Cutting Edge: Bacterial DNA and LPS Act in Synergy in Inducing Nitric Oxide Production in RAW 264.7 Macrophages

Abstract

LPS is well recognized for its potent capacity to activate mouse macrophages to produce NO, an important inflammatory mediator in innate host defense. We demonstrate here that, although inducing little NO alone, DNA from both Gram-negative and Gram-positive bacteria synergizes with subthreshold concentrations of LPS (0.3 ng/ml) to induce NO in cultures of RAW 264.7 macrophages. The effects of the DNA are mimicked by synthetic CpG-containing oligodeoxynucleotides but not by non-CpG-containing oligodeoxynucleotides.

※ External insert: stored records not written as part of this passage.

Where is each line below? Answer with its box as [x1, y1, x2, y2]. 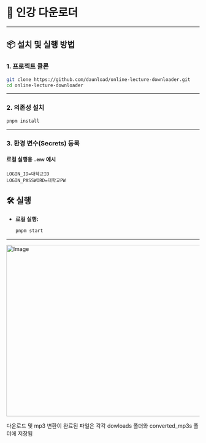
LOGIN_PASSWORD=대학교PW [6, 177, 66, 183]
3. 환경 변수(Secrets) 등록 [6, 139, 80, 148]
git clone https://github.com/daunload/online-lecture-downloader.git [6, 76, 191, 83]
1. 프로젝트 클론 [6, 62, 49, 71]
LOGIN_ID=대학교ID [6, 171, 50, 177]
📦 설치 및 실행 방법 [6, 39, 75, 50]
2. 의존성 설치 [6, 104, 45, 112]
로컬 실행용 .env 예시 [6, 156, 56, 163]
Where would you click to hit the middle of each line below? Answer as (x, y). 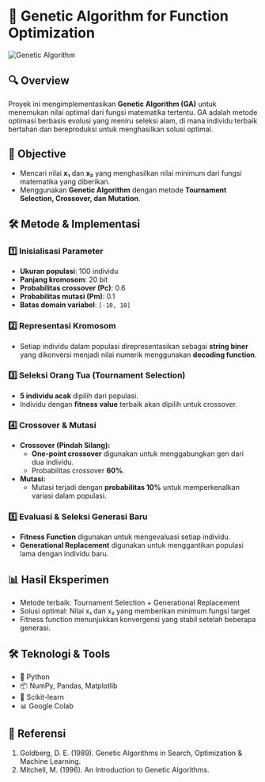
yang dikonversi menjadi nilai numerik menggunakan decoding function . (138, 355)
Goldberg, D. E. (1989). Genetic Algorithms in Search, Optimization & (131, 753)
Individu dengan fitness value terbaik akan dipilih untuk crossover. (129, 404)
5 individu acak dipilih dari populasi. (79, 396)
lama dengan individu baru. (64, 554)
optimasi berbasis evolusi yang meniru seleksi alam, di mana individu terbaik (133, 120)
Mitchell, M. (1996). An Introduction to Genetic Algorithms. (114, 769)
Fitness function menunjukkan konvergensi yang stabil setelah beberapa (138, 620)
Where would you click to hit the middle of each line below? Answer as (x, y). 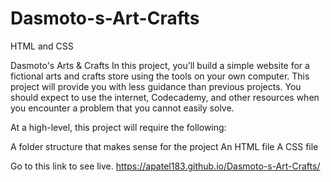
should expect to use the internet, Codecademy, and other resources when (165, 97)
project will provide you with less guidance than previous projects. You (156, 86)
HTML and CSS (42, 46)
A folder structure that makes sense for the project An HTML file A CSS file (164, 146)
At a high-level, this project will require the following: (118, 127)
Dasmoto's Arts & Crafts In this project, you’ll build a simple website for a (160, 65)
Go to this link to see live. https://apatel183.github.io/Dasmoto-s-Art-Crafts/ (165, 166)
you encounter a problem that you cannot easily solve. (122, 108)
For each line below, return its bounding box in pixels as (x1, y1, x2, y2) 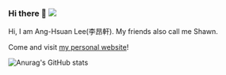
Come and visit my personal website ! (8, 43, 129, 52)
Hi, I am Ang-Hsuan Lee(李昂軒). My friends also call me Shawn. (8, 27, 218, 36)
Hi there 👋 (8, 8, 48, 19)
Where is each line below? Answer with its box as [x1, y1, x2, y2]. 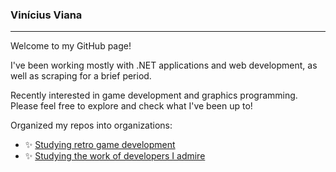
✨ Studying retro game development [24, 139, 176, 151]
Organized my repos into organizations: [10, 119, 173, 132]
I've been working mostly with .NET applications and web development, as [10, 59, 318, 72]
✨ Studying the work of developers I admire [24, 150, 206, 162]
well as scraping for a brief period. [10, 70, 152, 82]
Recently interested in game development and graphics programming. [10, 89, 298, 102]
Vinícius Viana [10, 8, 83, 22]
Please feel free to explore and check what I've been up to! [10, 100, 253, 112]
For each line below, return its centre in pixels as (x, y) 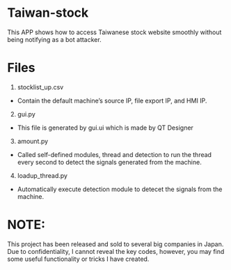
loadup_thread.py (42, 175)
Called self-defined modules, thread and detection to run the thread (114, 154)
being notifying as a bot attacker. (55, 39)
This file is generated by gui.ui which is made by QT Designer (105, 128)
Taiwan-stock (48, 13)
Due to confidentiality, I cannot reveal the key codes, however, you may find (116, 251)
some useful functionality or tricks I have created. (78, 259)
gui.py (26, 114)
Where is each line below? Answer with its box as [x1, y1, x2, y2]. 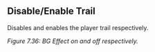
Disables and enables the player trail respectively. [7, 23, 149, 31]
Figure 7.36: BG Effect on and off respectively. [7, 37, 138, 45]
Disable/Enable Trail [7, 5, 95, 17]
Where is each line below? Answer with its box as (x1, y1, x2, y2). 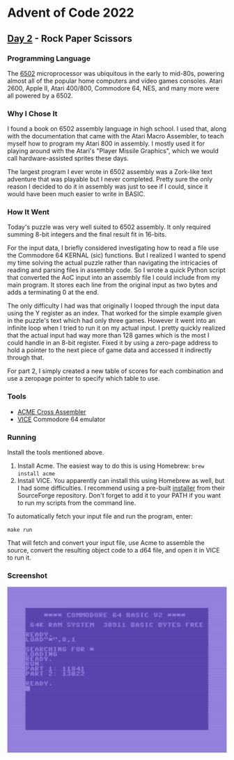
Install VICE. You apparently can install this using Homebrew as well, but (17, 477, 225, 485)
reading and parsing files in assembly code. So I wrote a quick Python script (7, 266, 226, 274)
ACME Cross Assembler (17, 407, 86, 415)
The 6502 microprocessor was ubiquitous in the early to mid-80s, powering (7, 69, 225, 77)
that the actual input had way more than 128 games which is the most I (7, 331, 210, 340)
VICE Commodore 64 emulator (17, 415, 106, 423)
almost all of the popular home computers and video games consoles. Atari (7, 77, 223, 85)
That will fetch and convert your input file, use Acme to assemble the (7, 539, 205, 547)
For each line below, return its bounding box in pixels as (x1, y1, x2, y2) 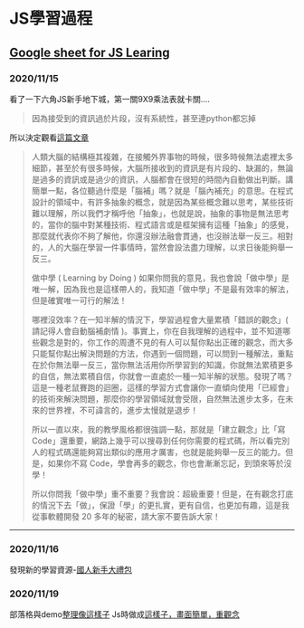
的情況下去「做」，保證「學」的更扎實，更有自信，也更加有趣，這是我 (31, 500, 290, 510)
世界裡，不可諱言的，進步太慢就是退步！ (47, 404, 199, 415)
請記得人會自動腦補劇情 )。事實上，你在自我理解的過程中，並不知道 (31, 325, 283, 336)
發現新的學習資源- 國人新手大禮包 (9, 565, 133, 576)
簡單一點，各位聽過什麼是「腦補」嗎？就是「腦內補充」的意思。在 (31, 185, 278, 195)
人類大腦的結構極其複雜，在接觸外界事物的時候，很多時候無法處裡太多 (31, 151, 294, 162)
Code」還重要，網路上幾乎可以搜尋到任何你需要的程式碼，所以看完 (31, 435, 282, 446)
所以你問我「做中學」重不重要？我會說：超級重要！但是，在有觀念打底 (31, 488, 294, 499)
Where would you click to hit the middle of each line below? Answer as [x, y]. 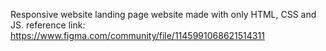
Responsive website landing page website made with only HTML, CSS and [163, 14]
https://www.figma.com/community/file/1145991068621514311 [137, 35]
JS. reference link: [48, 25]
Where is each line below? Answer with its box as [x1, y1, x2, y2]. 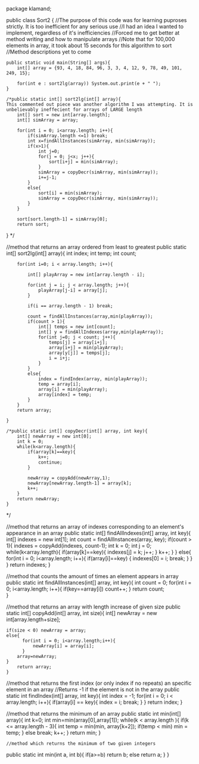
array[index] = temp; [38, 392, 92, 397]
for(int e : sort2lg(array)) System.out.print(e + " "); [17, 80, 161, 86]
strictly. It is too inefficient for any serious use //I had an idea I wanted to [6, 23, 184, 30]
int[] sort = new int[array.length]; [17, 112, 111, 118]
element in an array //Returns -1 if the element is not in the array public [6, 686, 180, 693]
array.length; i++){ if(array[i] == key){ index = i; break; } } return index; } [6, 698, 183, 706]
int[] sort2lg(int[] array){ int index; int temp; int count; [6, 250, 137, 257]
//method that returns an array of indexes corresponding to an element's [6, 523, 185, 530]
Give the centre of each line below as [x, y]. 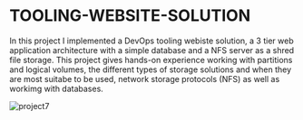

This synergistic activity is not inhibited by neutralizing Abs against IFN. Preincubation of macrophages with DNA for 8–24 h suppresses subsequent synergistic macrophage responses to DNA/LPS, whereas prolonged pretreatment with LPS enhances synergy. RT-PCR analysis indicates that the mRNA levels of the inducible NO synthase gene are also coordinately suppressed or induced. These findings indicate that temporally controlled, synergistic interactions exist between microbial DNA and LPS in the induction of macrophage NO via enhanced inducible NO synthase gene expression.